Penile metastasis of urothelial carcinoma diagnosed by fine-needle aspiration

Department of Pathology, Escola Paulista de Medicina, UNIFESP (Federal University of São Paulo)

This is an open-access article distributed under the terms of the Creative Commons Attribution License, which permits unrestricted use, distribution, and reproduction in any medium, provided the original work is properly cited.

This article was originally published by Medknow Publications and was migrated to Scientific Scholar after the change of Publisher.

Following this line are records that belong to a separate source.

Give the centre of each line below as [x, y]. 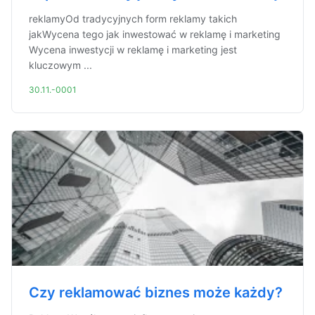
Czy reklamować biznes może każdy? [156, 292]
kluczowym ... [60, 65]
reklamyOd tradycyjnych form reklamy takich [133, 19]
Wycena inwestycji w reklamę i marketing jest [133, 50]
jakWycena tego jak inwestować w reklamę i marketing [155, 34]
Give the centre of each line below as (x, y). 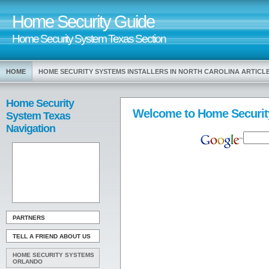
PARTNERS (29, 218)
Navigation (31, 128)
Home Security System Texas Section (89, 38)
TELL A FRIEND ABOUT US (52, 236)
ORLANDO (28, 261)
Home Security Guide (83, 22)
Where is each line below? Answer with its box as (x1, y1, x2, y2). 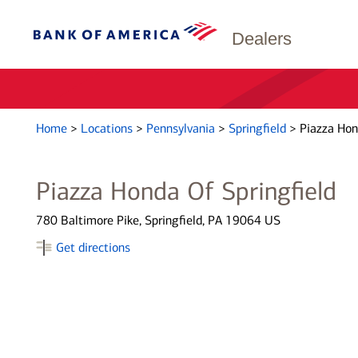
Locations (80, 121, 136, 136)
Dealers (232, 29, 292, 49)
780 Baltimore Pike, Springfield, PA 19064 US (35, 213, 280, 228)
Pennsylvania (145, 121, 218, 136)
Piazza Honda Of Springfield (35, 176, 336, 206)
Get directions (55, 240, 130, 255)
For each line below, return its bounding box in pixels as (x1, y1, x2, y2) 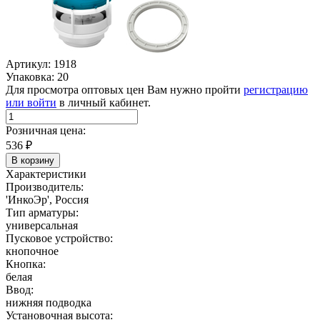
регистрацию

Penile neoplasms are rare and can be primary or represent metastasis or local recurrence. The most common primary cancer of the penis is squamous cell carcinoma, accounting for 95% of all cancers. In spite of the rich vascularity of the organ, penile metastases are uncommon. Cutaneous metastasis of urothelial carcinoma (UC) is extremely rare and generally accepted as the late manifestation of a systemic spread. By 1998, approximately 500 cases of penile metastasis had been reported worldwide. However, only few case reports and series of fine-needle aspiration cytology (FNAC) of penile tumors have been documented. We report a case of penile metastasis from UC diagnosed by FNAC and describe the cytomorphological findings with an emphasis on cercariform cells. Although not commonly used, FNA of penile nodules can be effective in diagnosing recurrence or metastasis and avoiding surgical procedures, thus being an excellent initial procedure in the diagnostic approach.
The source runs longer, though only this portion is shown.